Items from a dataset
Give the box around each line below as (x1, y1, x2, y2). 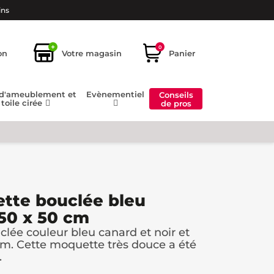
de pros (160, 98, 191, 108)
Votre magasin (62, 48, 122, 58)
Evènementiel (86, 89, 145, 100)
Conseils (158, 89, 193, 100)
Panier (169, 48, 195, 58)
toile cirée (1, 98, 45, 108)
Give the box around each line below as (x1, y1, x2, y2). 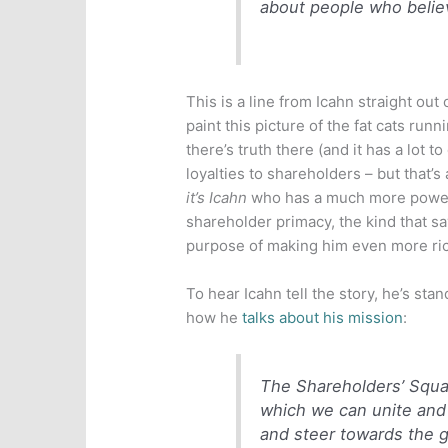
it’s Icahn (186, 187, 248, 207)
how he (186, 307, 243, 327)
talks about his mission (242, 307, 404, 327)
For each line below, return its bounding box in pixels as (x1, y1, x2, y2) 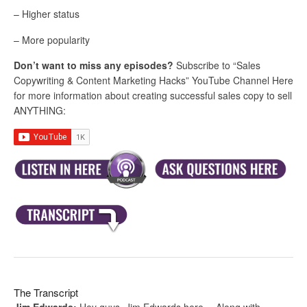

Work task
Please print the lines above exactly, beginning at the first line of the entries and ending at the line holding "talks about his mission (242, 307, 404, 327)", and leave the pictures out.

The answer
Give the box around each line below as (x1, y1, x2, y2). 
de pros (160, 98, 191, 108)
Votre magasin (62, 48, 122, 58)
Evènementiel (86, 89, 145, 100)
Conseils (158, 89, 193, 100)
Panier (169, 48, 195, 58)
toile cirée (1, 98, 45, 108)
Give the box around each line below as (x1, y1, x2, y2). 
it’s Icahn (186, 187, 248, 207)
how he (186, 307, 243, 327)
talks about his mission (242, 307, 404, 327)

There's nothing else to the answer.